Establishes Important Notice and Safety Restrictions on the Use of the Devices

 

TRENTON – Legislation sponsored by Senator Nilsa Cruz-Perez establishing new policies to regulate the use of payment assurance devices by motor vehicle dealers and lenders is now law.

The law, S-2046, defines a “payment assurance device” as a device installed on a motor vehicle with global positioning system (GPS) capability allowing for the remote enabling or disabling of the motor vehicle, and which is installed pursuant to a consumer’s financing agreement or lease agreement.

“A payment assurance device is a powerful and unique tool in the auto loan industry and we have to make sure it is not being abused,” said Senator Cruz Perez. “While it is certainly the borrower’s responsibility to provide timely repayment of their loan, we must also ensure their safety is protected in the event they fall behind in their payments. This new law establishes important notice requirements and safety restrictions that will do that.”

The law will authorize a creditor to install, or have installed, payment assurance devices only if certain criteria is met including written disclosure of the installation and certain notifications are provided to the consumer either before or at the time the vehicle is purchased or leased. Presently, borrowers are not necessarily informed that the device has been installed in their vehicle, and there is no requirement that a borrower be notified prior to the disabling of their vehicle.

Other provisions under the law will require the consumer not be billed or charged a fee for the installation of the device.  The consumer would have to be provided a warning no less than 72 hours before the vehicle is disabled remotely, and the warning must be transmitted through at least two modes of communication.  Moreover, the creditor, or an agent, could not remotely disable the vehicle while it is being operated.

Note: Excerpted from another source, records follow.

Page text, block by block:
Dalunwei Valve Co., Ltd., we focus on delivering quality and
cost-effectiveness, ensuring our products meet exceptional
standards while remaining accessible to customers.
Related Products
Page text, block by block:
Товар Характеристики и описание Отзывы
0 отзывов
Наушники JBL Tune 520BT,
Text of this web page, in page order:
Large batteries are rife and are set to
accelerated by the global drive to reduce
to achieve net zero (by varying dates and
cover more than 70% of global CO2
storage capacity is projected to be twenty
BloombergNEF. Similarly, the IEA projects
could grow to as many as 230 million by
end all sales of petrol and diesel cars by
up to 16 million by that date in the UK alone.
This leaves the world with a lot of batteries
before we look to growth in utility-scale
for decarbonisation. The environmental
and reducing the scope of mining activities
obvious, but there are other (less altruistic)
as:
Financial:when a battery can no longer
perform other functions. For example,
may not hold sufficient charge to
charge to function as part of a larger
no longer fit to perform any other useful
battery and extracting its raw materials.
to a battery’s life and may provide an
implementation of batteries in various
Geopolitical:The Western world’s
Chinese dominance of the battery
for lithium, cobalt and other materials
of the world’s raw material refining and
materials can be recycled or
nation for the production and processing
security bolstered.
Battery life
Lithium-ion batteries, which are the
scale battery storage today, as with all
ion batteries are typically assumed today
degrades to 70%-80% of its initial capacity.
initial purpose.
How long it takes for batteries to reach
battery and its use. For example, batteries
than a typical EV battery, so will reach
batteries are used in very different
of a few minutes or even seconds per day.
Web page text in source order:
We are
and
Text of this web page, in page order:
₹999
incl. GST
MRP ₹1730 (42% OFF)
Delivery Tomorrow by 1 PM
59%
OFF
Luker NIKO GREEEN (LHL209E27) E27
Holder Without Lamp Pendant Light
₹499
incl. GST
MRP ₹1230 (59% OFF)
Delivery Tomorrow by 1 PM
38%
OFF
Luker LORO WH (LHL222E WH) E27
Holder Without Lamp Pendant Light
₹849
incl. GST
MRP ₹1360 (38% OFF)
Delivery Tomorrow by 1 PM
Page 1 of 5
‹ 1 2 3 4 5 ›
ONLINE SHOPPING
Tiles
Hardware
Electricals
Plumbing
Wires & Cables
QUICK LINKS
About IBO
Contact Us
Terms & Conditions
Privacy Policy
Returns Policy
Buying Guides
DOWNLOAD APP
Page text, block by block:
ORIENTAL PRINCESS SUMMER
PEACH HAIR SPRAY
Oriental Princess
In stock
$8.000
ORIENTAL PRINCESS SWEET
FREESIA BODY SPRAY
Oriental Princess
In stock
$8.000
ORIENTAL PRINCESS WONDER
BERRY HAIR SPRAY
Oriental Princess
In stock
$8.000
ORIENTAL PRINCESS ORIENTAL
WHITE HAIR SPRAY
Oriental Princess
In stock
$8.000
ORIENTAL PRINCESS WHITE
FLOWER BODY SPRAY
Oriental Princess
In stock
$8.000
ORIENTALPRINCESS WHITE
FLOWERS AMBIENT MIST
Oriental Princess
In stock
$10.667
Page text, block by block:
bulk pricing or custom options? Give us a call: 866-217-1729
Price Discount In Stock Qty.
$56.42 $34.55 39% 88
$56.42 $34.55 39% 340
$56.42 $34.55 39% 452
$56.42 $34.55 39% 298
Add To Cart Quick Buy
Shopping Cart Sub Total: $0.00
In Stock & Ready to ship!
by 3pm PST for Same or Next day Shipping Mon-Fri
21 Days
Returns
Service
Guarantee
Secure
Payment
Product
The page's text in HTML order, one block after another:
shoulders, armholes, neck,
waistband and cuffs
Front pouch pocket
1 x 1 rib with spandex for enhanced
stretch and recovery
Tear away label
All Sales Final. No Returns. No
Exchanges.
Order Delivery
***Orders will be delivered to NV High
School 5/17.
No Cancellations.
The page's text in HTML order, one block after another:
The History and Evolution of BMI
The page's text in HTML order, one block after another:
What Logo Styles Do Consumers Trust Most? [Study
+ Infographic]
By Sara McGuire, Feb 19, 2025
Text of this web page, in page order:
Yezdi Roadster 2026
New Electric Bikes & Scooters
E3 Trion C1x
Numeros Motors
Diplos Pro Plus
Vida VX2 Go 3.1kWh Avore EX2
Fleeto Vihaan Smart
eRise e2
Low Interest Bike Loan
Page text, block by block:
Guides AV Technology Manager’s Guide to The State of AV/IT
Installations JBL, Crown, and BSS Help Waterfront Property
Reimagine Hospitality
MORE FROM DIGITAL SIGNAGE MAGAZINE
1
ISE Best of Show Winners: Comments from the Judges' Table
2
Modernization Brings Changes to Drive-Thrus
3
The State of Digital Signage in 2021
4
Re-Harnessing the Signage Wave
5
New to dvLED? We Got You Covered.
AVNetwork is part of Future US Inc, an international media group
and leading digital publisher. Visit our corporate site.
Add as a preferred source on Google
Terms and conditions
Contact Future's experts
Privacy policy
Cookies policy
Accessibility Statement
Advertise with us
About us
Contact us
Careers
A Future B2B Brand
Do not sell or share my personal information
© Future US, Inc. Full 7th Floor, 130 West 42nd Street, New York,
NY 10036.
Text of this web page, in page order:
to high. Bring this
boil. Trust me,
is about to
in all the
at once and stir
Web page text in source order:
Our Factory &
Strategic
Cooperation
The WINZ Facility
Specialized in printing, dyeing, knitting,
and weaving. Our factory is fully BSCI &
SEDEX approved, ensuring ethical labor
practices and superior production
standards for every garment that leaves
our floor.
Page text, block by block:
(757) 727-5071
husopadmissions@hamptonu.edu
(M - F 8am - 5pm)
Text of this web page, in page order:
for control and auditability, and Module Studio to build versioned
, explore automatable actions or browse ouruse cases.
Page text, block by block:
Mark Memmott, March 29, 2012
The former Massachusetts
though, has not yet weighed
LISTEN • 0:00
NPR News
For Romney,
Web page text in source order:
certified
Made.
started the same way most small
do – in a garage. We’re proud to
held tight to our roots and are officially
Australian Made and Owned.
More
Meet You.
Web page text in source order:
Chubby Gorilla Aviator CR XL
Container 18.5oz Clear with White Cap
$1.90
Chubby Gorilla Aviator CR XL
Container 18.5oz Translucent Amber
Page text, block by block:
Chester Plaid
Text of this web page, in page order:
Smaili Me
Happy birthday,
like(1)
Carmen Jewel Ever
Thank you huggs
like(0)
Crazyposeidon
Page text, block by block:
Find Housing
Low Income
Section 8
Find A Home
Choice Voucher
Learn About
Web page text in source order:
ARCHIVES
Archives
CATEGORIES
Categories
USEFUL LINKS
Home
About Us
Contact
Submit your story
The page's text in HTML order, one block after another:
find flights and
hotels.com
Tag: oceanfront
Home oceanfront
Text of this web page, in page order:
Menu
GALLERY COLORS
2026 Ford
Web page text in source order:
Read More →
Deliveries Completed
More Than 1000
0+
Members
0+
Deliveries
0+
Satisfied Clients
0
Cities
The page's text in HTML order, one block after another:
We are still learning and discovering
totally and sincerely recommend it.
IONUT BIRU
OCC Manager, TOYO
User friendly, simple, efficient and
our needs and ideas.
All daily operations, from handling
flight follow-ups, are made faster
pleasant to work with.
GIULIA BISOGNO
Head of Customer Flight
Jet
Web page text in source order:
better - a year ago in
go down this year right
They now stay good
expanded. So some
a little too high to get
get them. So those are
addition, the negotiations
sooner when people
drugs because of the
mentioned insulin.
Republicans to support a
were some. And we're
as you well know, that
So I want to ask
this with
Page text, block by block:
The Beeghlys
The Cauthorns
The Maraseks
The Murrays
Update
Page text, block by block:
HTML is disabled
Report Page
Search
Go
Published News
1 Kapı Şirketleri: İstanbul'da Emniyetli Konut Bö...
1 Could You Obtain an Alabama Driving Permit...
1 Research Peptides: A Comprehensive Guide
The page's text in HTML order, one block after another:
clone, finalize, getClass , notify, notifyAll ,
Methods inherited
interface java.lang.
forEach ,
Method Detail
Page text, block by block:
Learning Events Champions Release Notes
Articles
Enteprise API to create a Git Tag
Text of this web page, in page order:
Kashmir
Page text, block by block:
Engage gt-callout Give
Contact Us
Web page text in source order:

There have been reports that borrowers have had their vehicles disabled because they were one day late on a payment. Some borrowers have even indicated that their vehicles have been disabled while they were driving.

A violation of the law by a creditor would be an unlawful practice under the Consumer Fraud Act, which would be punishable by a monetary penalty of not more than $10,000 for a first offense and not more than $20,000 for any subsequent offense.

S-2046 cleared the full Senate 26-10 and cleared the Assembly 53-21. The law will take effect on the first day of the fourth month following enactment.